Gili Yalo’nun grubu gitar, bas, klavye, davul ve trompetçi olmak üzere beş müzisyenden oluşuyor. Bugün Yalo’nun müziği geleneksel Etiyopya müziğine yeni bir anlam kazandırıyor. Sanatçı büyük ilgi gören ilk albümünü, Dead Sea Recordings ile piyasaya sürdü. Onun albümü dünya çapında ilgi gördü.

5 yaşındayken İsrail’e taşınmışsınız. Etiyopya köklerinize nasıl bağlı kaldınız ve müziğinize nasıl yansıyor?

Etiyopya köklerimle yeniden bağlantı kurmam uzun zaman aldı. 27 yaşındayken beni şok eden bir ırkçılık davası ile karşılaştım. Bundan önce de ırkçılık olayları yaşamıştım ama bu seferki olağandışıydı.

İsrail’deki şehirlerden birinde bulunan bir binada tüm daire sahipleri ve kiracılar aralarında bir sözleşme imzalamış. Bu sözleşmeye göre Etiyopyalılara daire kiralamak veya satmak yasaklanmıştı. Sanırım ilk bu olay köklerimle tanışmama neden oldu.

Bu olaydan önce hep tam bir İsrailli olmaya çalışmıştım ve Etiyopya kültürünü temsil eden her şeyden kaçtım. Ancak bu olayı yaşadığımda kendime basit ama bir o kadar da karmaşık bir soru sordum: “Ben kimim ve ait olduğum yer neresi?” Cevabımı bulmak için doğduğum Etiyopya’ya gittim. Etiyopya kültürünü araştırmaya ve incelemeye başladım. Krallar ve kraliçelerin antik hanedanından, Etiyopya müziğinin keşfi, karşıma harika bir dünya çıkarttı.

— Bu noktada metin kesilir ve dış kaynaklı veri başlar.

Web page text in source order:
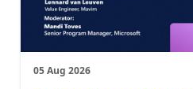
05 Aug 2026
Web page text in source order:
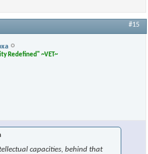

Hangi müzisyenlerin üzerinizde etkisi oldu ve neden?

Bugüne kadar etkilendiğim birçok sanatçı oldu. Mesela Bob Marley, müzik tarihinin en büyük şarkı yazarı olduğu için. James Brown ve Michael Jackson çünkü onlar dünyamızın gördüğü en büyük yıldız sanatçıları. Nina Simone, doğruyu söylemekten korkmadığı için ve Mahmoud Ahmed, bugün dünyada yaşayan en iyi şarkıcı olduğu için.

İstanbul’da ilk performansınız mı olacak? Türkiye’de yaşayan hayranlarınıza mesajınız var mı?

İstanbul’a defalarca geldim, ama ilk kez İstanbul’la müziğimle geliyorum. Gelin benimle dans edin, gelin heyecanımı paylaşın, gelin benimle beraber sevin. Bir buçuk saat boyunca günlük rutini unutup yeni bölgelere uçmaya çalışacağız hep birlikte. Kim bilir, belki Etiyopya’da da bir anlığına inebiliriz.

Önümüzdeki günlerdeki projeleriniz neler?

Teksaslı çok yetenekli adamlarla yeni bir EP üzerinde çalışmayı bitirdim. Daha önce Leone Bridges’in ‘Coming Home’ albümünü yapmışlardı. EP’nin 2019’un başında yayınlanacağına inanıyorum.

 

 

MÜZİK STİLİNİZİ NASIL TANIMLARSINIZ?

Bu benim DNA’m. Dans etmeyi çok seviyorum, bu yüzden müziğimde çok fazla kanal var. Değişiklikleri seviyorum, bu yüzden her şarkı diğerinden çok farklı.

Yetmişleri çok seviyorum, pek çok saykodelik şarkı var.

Hem İngilizce hem de Habeşistan dili konuşuyorum, bu yüzden her iki dilde de şarkı söylüyorum. Müziğim, çölde başlayan ağır bir yük hakkında bir hikâye ve nasıl biteceğini ben de bilmiyorum.

 

 

Psikedelik müzik: 1960’lardaki yaygın madde (çoğunlukla LSD) kullanımından etkilenerek pop kültürüne de yansıyan müzik türü.